YOUR INSTRUCTIONS -
Scan the listing below. Copy each line that contains "MyIVHQ".

PROVIDED DATA -
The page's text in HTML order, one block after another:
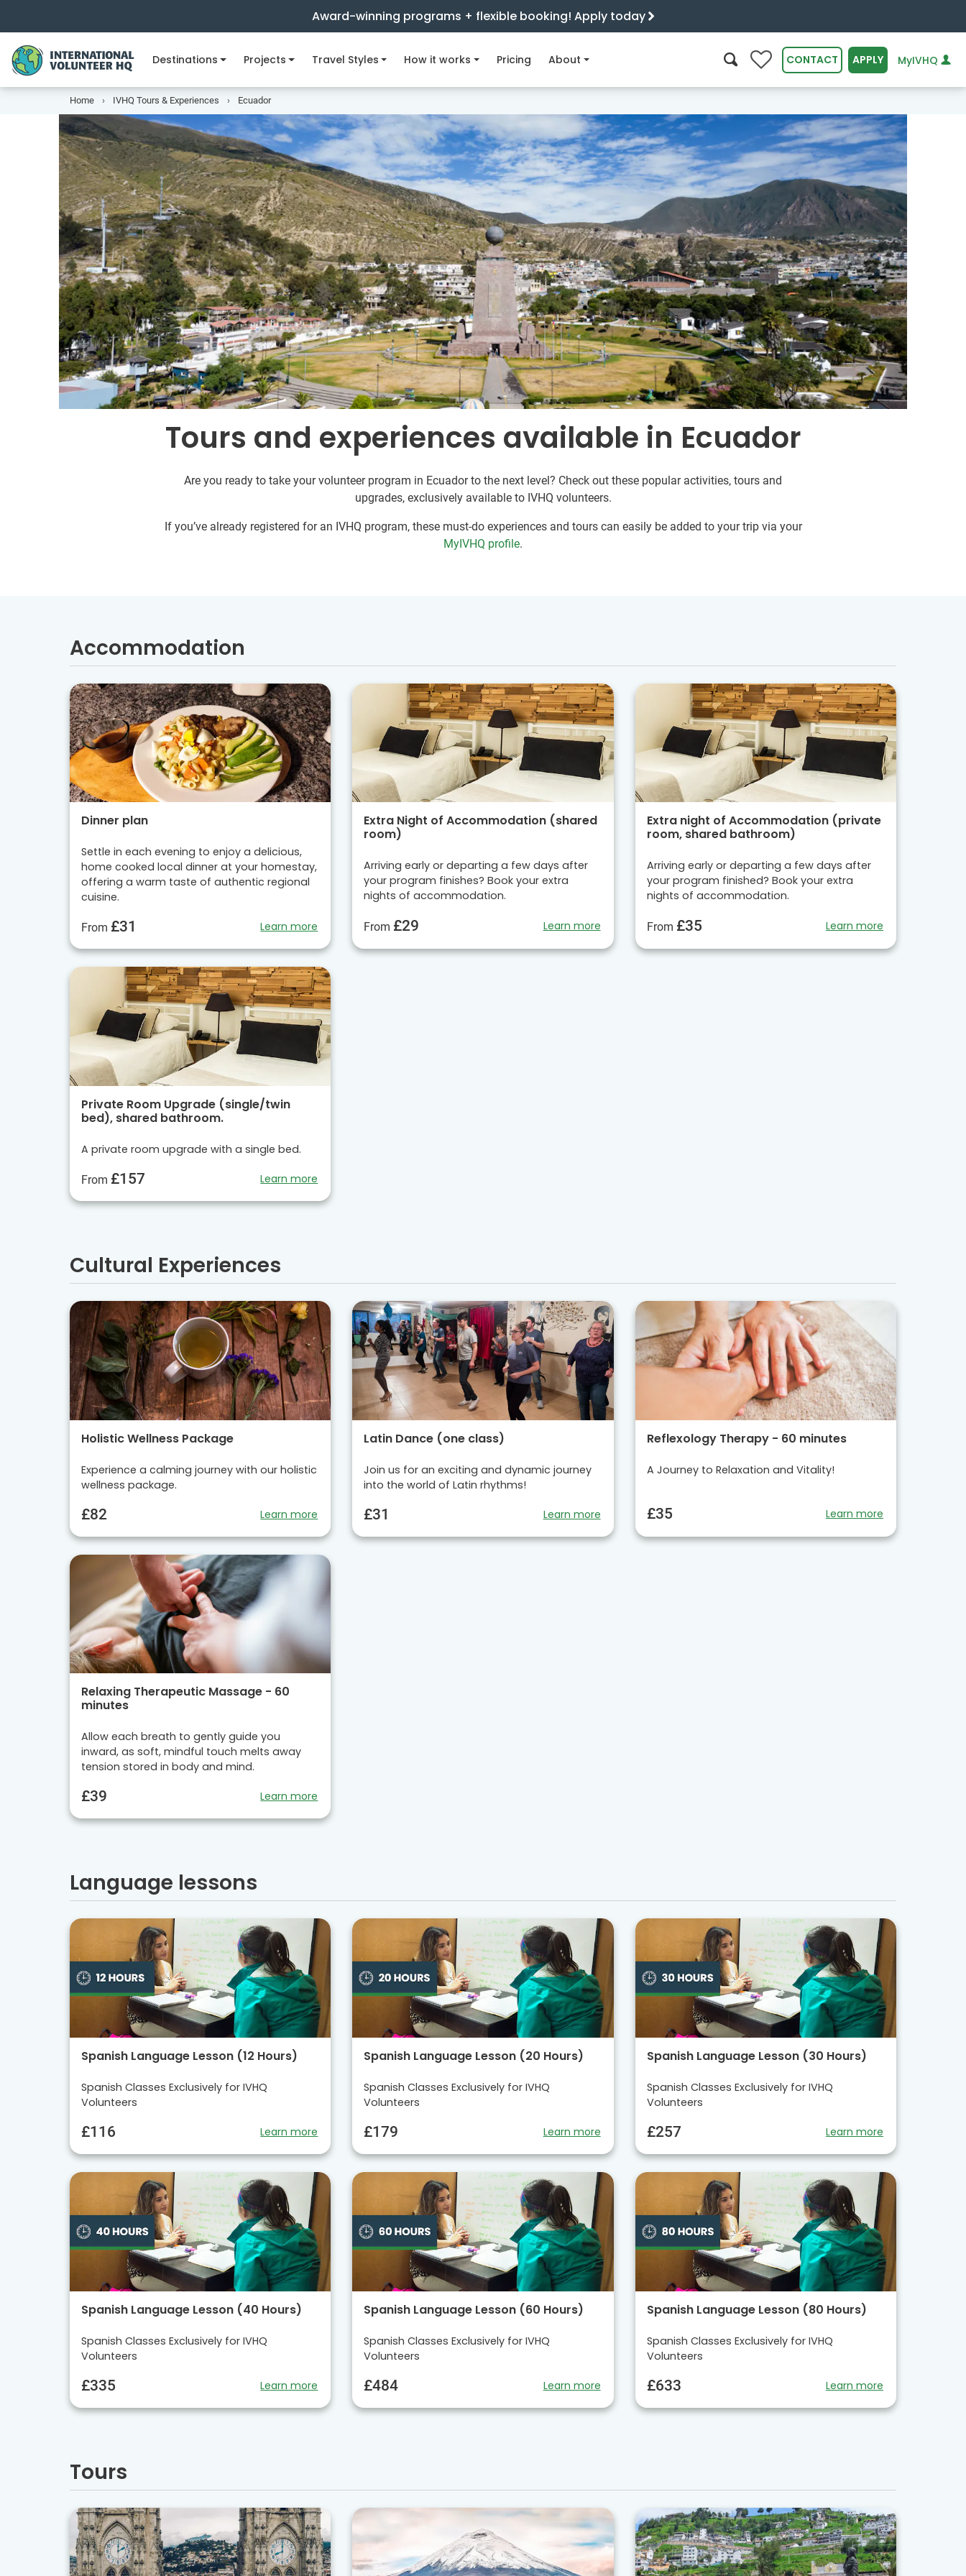
Award-winning programs + flexible booking! Apply today
Destinations Projects Travel Styles How it works Pricing About 0 CONTACT APPLY MyIVHQ
Home IVHQ Tours & Experiences Ecuador
Tours and experiences available in Ecuador
Are you ready to take your volunteer program in Ecuador to the next level? Check out these popular activities, tours and
upgrades, exclusively available to IVHQ volunteers.
If you’ve already registered for an IVHQ program, these must-do experiences and tours can easily be added to your trip via your
MyIVHQ profile.
Accommodation
Dinner plan
Settle in each evening to enjoy a delicious,
home cooked local dinner at your homestay,
offering a warm taste of authentic regional
cuisine.
From £31 Learn more
Extra Night of Accommodation (shared
room)
Arriving early or departing a few days after
your program finishes? Book your extra
nights of accommodation.
From £29 Learn more
Extra night of Accommodation (private
room, shared bathroom)
Arriving early or departing a few days after
your program finished? Book your extra
nights of accommodation.
From £35 Learn more
Private Room Upgrade (single/twin
bed), shared bathroom.
A private room upgrade with a single bed.
From £157 Learn more
Cultural Experiences
Holistic Wellness Package
Experience a calming journey with our holistic
wellness package.
£82 Learn more
Latin Dance (one class)
Join us for an exciting and dynamic journey
into the world of Latin rhythms!
£31 Learn more
Reflexology Therapy - 60 minutes
A Journey to Relaxation and Vitality!
£35 Learn more
Relaxing Therapeutic Massage - 60
minutes
Allow each breath to gently guide you
inward, as soft, mindful touch melts away
tension stored in body and mind.
£39 Learn more
Language lessons
Spanish Language Lesson (12 Hours)
Spanish Classes Exclusively for IVHQ
Volunteers
£116 Learn more
Spanish Language Lesson (20 Hours)
Spanish Classes Exclusively for IVHQ
Volunteers
£179 Learn more
Spanish Language Lesson (30 Hours)
Spanish Classes Exclusively for IVHQ
Volunteers
£257 Learn more
Spanish Language Lesson (40 Hours)
Spanish Classes Exclusively for IVHQ
Volunteers
£335 Learn more
Spanish Language Lesson (60 Hours)
Spanish Classes Exclusively for IVHQ
Volunteers
£484 Learn more
Spanish Language Lesson (80 Hours)
Spanish Classes Exclusively for IVHQ
Volunteers
£633 Learn more
Tours

OUTPUT -
Destinations Projects Travel Styles How it works Pricing About 0 CONTACT APPLY MyIVHQ
MyIVHQ profile.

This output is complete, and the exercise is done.